Un desastroso despilfarro de la herencia del abuelo Partido Comunista Italiano (PCI), ese gran partido de izquierda, que en 1973 contaba con 1.623.082 afiliados y mantenía 1.264.790 en 1990. En el año 1991 se escinde Rifondazione comunista con los mejores y más combativos cuadros militantes, y lo que queda, ya como Democratici di Sinistra junto con la Margherita (democristianos progresistas) fundó el PD con un millón de inscritos en el año 2007. En el 2010 ya se habían reducido a 600 mil, a 500 mil en el 2011, hasta llegar a los pocos más de 100 mil de 2014. Aunque, en las actuales primarias de 2017 se habla de cerca de 260 mil votantes inscritos. Lo que está claro es que, a pesar de la gravedad y profundidad de la crisis, el PD, anclado en un trasnochado “blairismo tardío” no tiene ninguna posibilidad de relanzamiento y menos aún de ofrecer algo creíble para los millones de jóvenes precarios y parados sin futuro.

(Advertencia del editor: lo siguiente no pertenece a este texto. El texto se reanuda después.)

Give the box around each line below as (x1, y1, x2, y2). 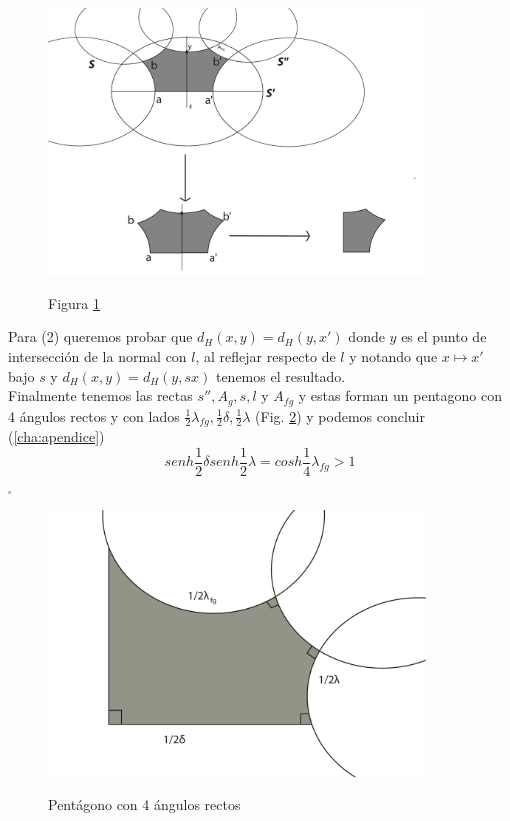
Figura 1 (48, 292, 100, 313)
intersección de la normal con (8, 345, 187, 366)
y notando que (349, 345, 438, 366)
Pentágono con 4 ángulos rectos (48, 794, 241, 815)
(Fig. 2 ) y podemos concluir (255, 405, 425, 426)
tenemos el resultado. (215, 365, 346, 386)
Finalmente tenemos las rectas (8, 385, 193, 406)
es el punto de (401, 326, 487, 347)
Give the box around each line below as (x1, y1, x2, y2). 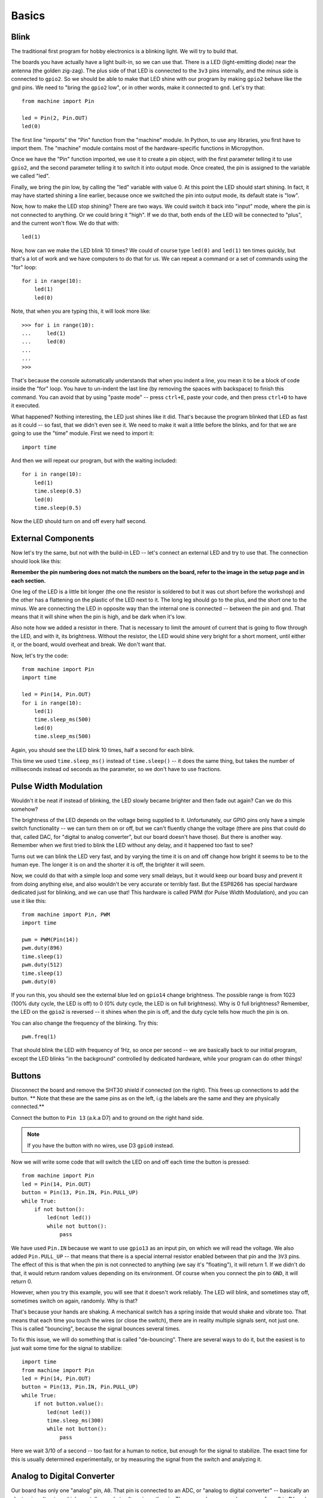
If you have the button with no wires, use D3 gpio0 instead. (27, 1141, 175, 1149)
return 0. (11, 1278, 33, 1285)
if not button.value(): (33, 1400, 104, 1408)
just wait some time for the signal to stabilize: (11, 1344, 123, 1351)
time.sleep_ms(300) (47, 1417, 104, 1424)
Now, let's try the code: (11, 652, 69, 659)
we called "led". (11, 173, 50, 180)
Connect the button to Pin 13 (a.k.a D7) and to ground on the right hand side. (11, 1114, 204, 1121)
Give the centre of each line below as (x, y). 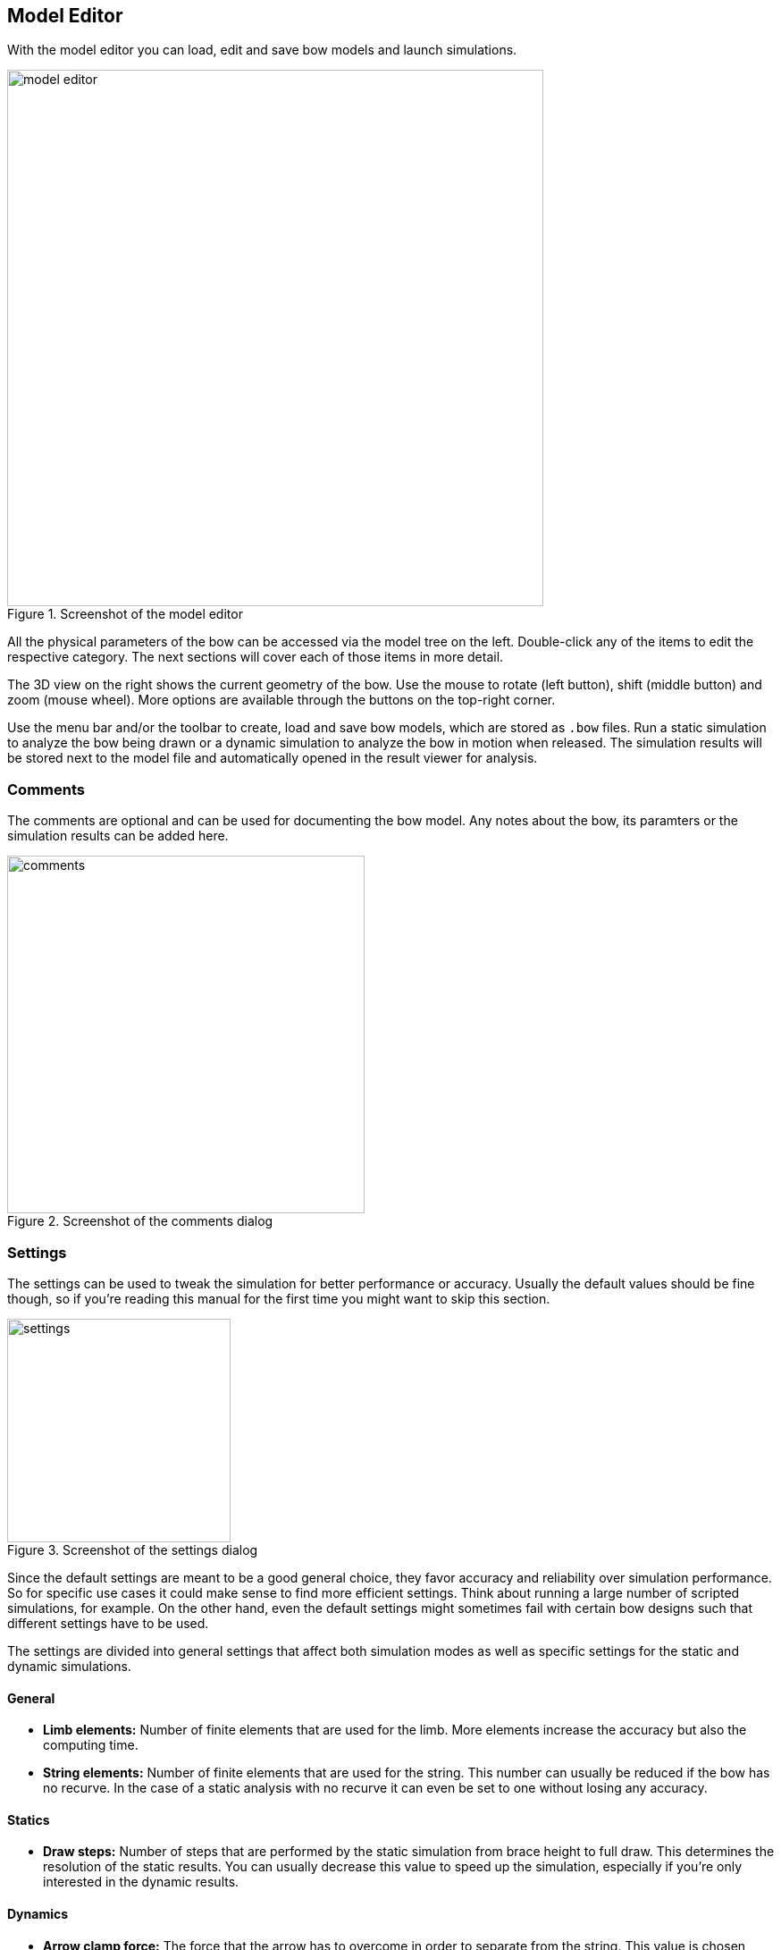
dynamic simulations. (69, 1666)
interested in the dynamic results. (141, 1882)
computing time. (91, 1745)
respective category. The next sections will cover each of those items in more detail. (256, 657)
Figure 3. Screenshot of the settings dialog (133, 1549)
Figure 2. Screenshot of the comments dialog (140, 1221)
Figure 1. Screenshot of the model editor (125, 614)
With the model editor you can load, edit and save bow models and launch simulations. (262, 50)
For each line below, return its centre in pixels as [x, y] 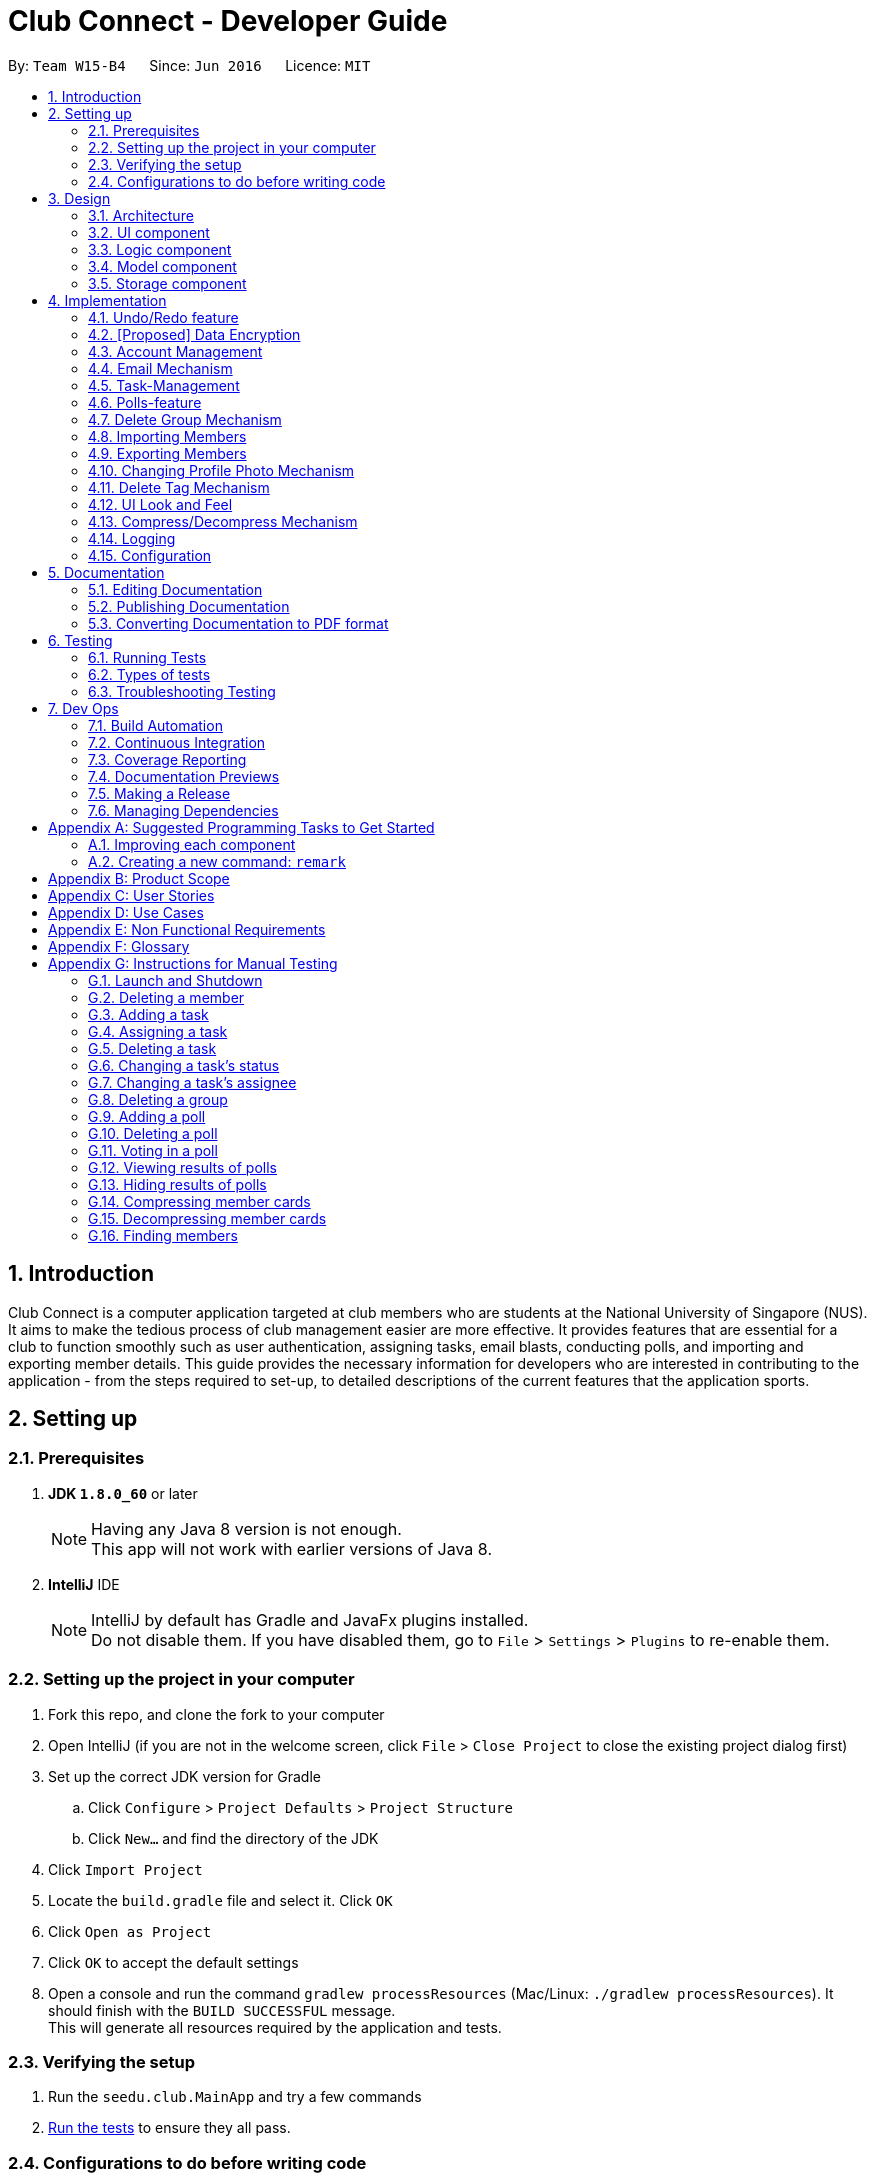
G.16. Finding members [163, 1235]
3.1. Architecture [141, 215]
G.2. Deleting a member [166, 997]
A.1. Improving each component [192, 844]
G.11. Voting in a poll [153, 1150]
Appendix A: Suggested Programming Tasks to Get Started [241, 827]
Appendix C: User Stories [131, 895]
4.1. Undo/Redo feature [163, 317]
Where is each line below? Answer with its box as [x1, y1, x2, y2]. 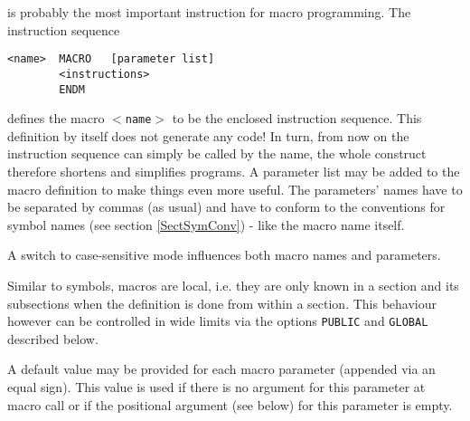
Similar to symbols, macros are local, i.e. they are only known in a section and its [7, 275, 459, 294]
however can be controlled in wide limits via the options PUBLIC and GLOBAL [7, 311, 428, 330]
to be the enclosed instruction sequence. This [172, 109, 422, 128]
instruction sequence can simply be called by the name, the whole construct [7, 144, 427, 163]
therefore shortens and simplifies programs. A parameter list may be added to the [7, 162, 460, 180]
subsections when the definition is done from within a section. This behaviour [7, 293, 437, 312]
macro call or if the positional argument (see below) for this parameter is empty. [7, 395, 453, 414]
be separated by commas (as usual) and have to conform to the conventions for [7, 197, 446, 216]
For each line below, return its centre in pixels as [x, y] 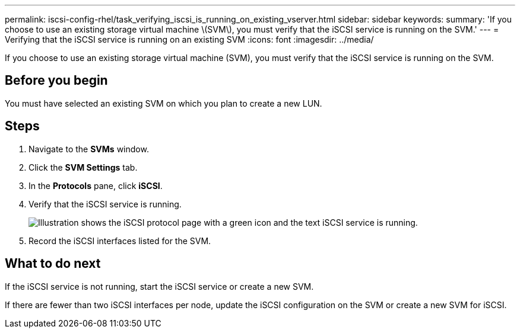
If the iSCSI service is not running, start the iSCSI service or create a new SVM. [159, 286]
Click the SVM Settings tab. [83, 167]
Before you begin [56, 81]
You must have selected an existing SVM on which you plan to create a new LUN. [164, 103]
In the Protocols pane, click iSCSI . [96, 185]
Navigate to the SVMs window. [89, 149]
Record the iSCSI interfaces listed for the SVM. [120, 241]
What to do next [53, 264]
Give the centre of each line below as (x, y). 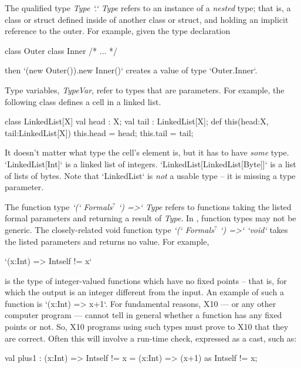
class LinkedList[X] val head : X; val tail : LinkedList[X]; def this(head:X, (137, 121)
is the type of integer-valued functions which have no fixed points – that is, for (146, 280)
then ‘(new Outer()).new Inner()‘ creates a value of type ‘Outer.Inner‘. (131, 70)
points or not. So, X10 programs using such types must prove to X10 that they (147, 327)
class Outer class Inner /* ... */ (61, 50)
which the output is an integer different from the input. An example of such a (144, 292)
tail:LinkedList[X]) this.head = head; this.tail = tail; (99, 132)
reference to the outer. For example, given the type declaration (118, 31)
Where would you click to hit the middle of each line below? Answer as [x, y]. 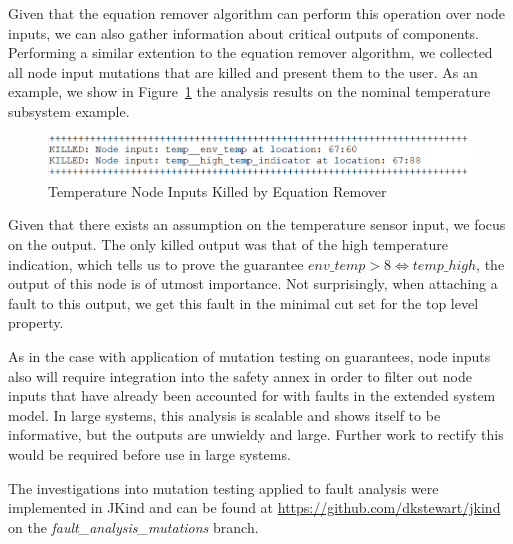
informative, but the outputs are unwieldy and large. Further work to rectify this [256, 434]
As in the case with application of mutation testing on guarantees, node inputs [249, 355]
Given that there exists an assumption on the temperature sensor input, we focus [257, 224]
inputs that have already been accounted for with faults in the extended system [252, 395]
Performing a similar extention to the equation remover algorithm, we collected [250, 52]
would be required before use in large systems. [149, 453]
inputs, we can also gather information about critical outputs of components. [244, 32]
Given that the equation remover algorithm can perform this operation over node [257, 13]
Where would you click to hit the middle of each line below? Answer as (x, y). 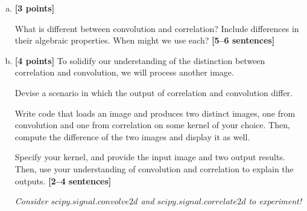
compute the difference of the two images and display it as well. (132, 136)
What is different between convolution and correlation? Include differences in (157, 28)
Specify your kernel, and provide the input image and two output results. (150, 157)
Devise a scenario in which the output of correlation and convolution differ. (153, 92)
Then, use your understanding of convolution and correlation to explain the (154, 168)
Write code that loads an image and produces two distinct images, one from (155, 113)
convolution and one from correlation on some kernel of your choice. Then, (152, 125)
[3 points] (35, 8)
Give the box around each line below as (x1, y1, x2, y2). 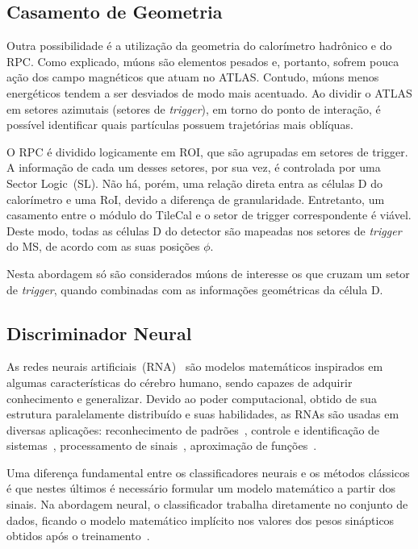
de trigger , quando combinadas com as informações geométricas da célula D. (6, 281, 383, 297)
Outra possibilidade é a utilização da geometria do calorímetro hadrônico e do (6, 37, 392, 54)
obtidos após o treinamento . (6, 527, 150, 544)
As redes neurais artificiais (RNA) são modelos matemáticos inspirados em (6, 358, 383, 375)
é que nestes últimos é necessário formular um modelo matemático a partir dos (6, 480, 396, 497)
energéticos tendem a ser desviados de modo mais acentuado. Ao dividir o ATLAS (6, 84, 412, 101)
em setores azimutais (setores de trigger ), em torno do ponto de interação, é (6, 100, 381, 117)
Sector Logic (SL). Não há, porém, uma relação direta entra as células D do (6, 174, 383, 191)

No se olvide que en Italia en los últimos siete años se ha doblado el número de pobres que han pasado de 3 a 6 millones.

Al final, como muchos sospechaban, la pretensión de Renzi de “desguazar la vieja política” ha sido una total impostura y lo único que realmente y definitivamente ha desguazado era lo que quedaba de una timorata y claudicante izquierda que, a pesar de sus cada vez más endebles raíces en la sociedad italiana, sigue, como un “artefacto-fantasma”.

En cualquier caso, tanto en la derecha como en la ex izquierda tradicional, parece bastante improbable un nuevo equilibrio político estable así como parece bastante lejano un bloque social compactado que sostenga a cada sector.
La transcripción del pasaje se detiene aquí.